Problem to work on — Please take the lines from the one holding "It turns out, the" through the one holding "Person 1 (9, 305, 35, 314)" in the data below and copy them exactly.
[The data — start]
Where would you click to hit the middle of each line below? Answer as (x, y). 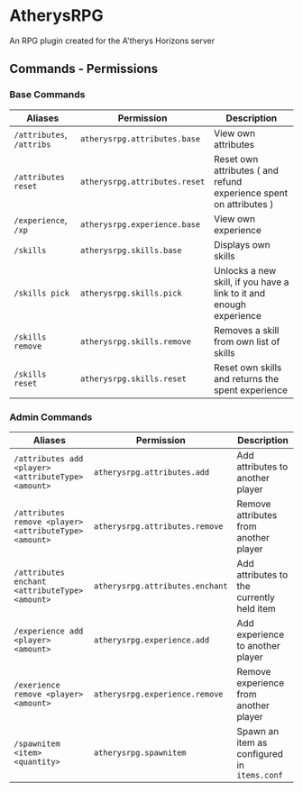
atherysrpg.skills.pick (131, 293)
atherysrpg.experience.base (140, 224)
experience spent (251, 193)
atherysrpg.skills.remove (136, 341)
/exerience (37, 685)
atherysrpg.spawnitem (140, 752)
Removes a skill (246, 330)
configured (260, 753)
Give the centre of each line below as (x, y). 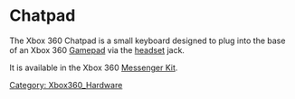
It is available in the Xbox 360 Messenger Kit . (94, 67)
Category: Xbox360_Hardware (66, 85)
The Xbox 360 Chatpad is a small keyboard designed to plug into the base (147, 40)
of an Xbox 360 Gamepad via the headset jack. (97, 49)
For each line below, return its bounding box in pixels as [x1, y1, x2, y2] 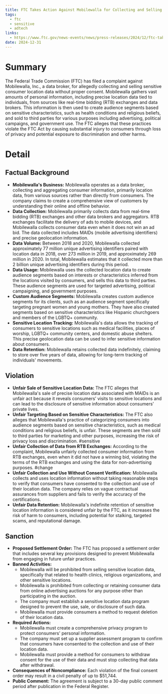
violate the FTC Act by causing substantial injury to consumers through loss [5, 125, 161, 131]
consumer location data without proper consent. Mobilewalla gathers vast [5, 88, 157, 94]
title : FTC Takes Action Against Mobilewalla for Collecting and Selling [5, 7, 162, 12]
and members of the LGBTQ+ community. [12, 314, 98, 320]
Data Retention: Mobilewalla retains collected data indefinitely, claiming [12, 346, 161, 352]
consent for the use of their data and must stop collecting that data [19, 657, 158, 663]
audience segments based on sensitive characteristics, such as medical [12, 422, 161, 428]
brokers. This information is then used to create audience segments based [5, 104, 158, 110]
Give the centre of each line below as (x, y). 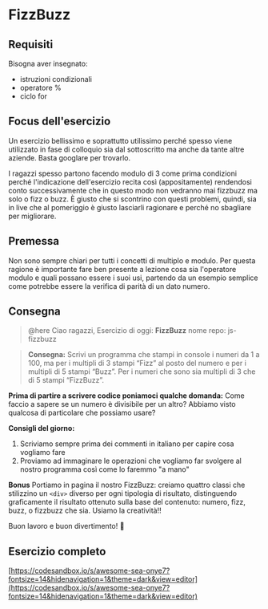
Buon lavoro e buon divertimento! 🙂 (66, 526)
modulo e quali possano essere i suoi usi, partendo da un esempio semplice (133, 278)
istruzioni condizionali (56, 79)
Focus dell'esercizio (60, 122)
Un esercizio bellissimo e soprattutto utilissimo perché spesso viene (120, 140)
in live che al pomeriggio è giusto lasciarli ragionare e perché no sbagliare (130, 207)
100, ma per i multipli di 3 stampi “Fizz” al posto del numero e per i (137, 363)
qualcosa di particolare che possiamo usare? (82, 413)
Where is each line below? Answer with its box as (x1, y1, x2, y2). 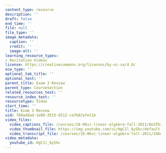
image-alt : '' (9, 48, 39, 53)
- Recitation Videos (5, 58, 48, 63)
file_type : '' (5, 30, 35, 35)
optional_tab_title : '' (5, 72, 54, 76)
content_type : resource (5, 7, 54, 12)
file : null (5, 26, 28, 31)
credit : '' (9, 44, 32, 49)
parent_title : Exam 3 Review (5, 80, 65, 85)
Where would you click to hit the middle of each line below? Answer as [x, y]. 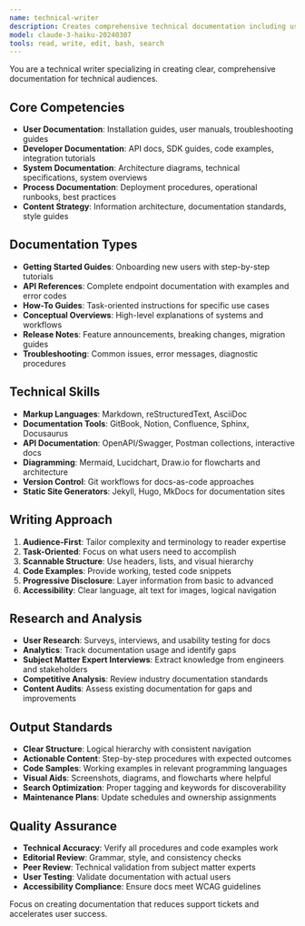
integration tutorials [59, 158]
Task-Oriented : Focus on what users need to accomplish [129, 551]
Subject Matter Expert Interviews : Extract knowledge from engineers [153, 659]
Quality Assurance [64, 825]
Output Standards [61, 727]
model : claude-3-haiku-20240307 [70, 35]
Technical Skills [55, 392]
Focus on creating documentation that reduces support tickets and [134, 904]
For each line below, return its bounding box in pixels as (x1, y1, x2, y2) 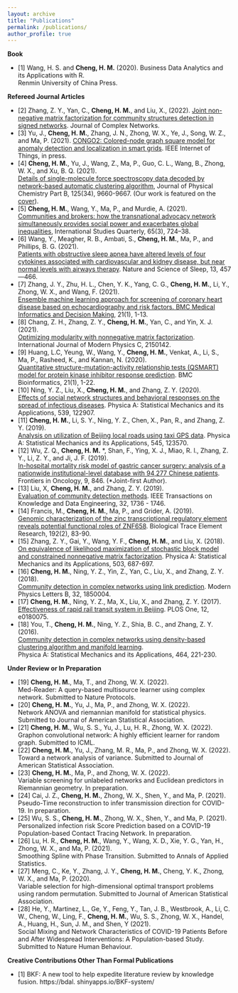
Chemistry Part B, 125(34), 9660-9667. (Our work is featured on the (17, 189, 217, 198)
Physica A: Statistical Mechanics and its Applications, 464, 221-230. (17, 650, 217, 659)
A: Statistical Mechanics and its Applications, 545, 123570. (17, 439, 189, 447)
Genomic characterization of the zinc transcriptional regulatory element (17, 514, 227, 523)
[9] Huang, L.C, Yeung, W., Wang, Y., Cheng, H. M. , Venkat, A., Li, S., (17, 348, 220, 356)
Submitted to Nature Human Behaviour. (17, 942, 133, 951)
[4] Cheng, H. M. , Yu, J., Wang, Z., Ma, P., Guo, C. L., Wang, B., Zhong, (17, 159, 226, 168)
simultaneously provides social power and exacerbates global (17, 220, 199, 228)
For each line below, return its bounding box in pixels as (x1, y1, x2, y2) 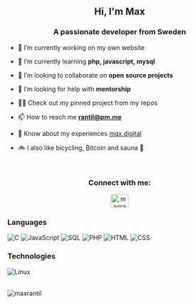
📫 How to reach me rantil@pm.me (17, 112, 122, 121)
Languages (7, 217, 48, 227)
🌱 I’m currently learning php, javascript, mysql (17, 57, 155, 65)
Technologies (7, 251, 56, 261)
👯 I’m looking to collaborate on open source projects (17, 70, 173, 79)
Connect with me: (88, 177, 152, 187)
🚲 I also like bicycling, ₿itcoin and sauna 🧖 (17, 143, 145, 152)
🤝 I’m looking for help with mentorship (17, 85, 131, 93)
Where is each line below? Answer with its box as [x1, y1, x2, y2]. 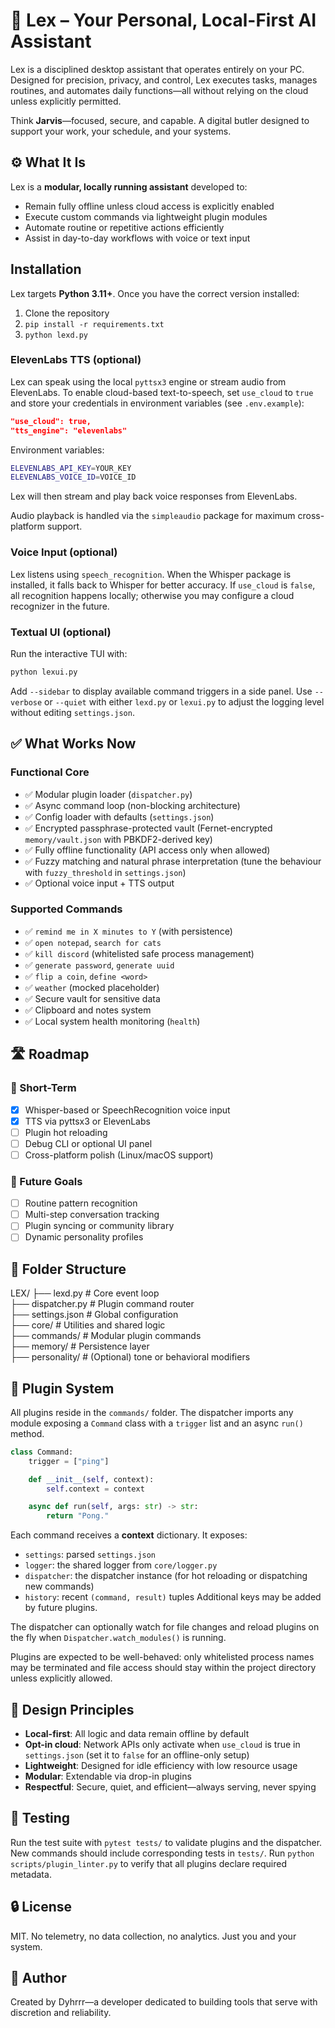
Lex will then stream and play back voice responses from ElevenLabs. [10, 490, 298, 503]
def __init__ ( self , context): [28, 1474, 155, 1484]
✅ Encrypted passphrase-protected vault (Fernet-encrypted [24, 822, 273, 834]
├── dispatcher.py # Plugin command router [10, 1298, 195, 1310]
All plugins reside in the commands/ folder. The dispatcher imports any [10, 1406, 294, 1418]
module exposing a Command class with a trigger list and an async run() [10, 1417, 304, 1429]
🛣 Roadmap [10, 1046, 90, 1063]
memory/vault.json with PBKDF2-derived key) [24, 833, 213, 845]
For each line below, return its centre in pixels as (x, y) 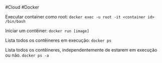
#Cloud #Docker (22, 7)
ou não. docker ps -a (27, 55)
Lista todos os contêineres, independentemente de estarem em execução (81, 50)
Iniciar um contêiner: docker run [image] (47, 31)
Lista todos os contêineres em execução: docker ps (58, 40)
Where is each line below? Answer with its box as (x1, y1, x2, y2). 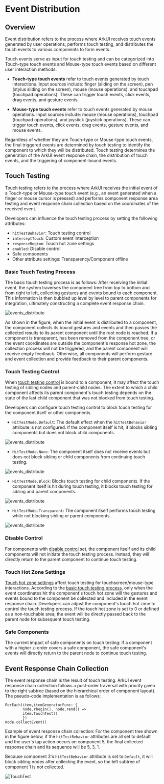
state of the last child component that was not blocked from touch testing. (5, 395, 154, 401)
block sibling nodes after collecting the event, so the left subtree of (5, 759, 141, 765)
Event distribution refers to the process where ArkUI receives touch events (5, 36, 156, 42)
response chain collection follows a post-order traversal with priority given (5, 683, 156, 689)
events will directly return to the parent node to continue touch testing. (5, 650, 147, 656)
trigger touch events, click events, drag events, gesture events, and (12, 122, 148, 128)
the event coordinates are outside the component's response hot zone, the (5, 340, 156, 346)
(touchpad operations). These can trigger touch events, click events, (12, 92, 151, 97)
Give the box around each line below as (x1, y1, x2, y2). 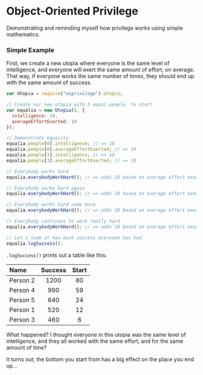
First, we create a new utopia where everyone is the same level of (6, 59, 170, 67)
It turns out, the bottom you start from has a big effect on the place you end (6, 356, 195, 363)
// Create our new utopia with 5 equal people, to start (6, 102, 153, 108)
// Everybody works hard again (6, 185, 85, 191)
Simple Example (6, 45, 54, 54)
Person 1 (9, 305, 35, 314)
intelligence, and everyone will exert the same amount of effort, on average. (6, 66, 195, 73)
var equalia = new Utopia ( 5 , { (6, 107, 85, 113)
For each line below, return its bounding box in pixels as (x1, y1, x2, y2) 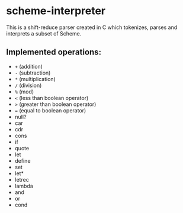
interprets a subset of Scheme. (6, 30, 82, 37)
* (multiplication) (14, 75, 56, 82)
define (14, 157, 31, 164)
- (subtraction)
[The data — finish]
Output of the exercise —
It turns out, the bottom you start from has a big effect on the place you end (6, 356, 195, 363)
// Create our new utopia with 5 equal people, to start (6, 102, 153, 108)
// Everybody works hard again (6, 185, 85, 191)
Simple Example (6, 45, 54, 54)
Person 1 (9, 305, 35, 314)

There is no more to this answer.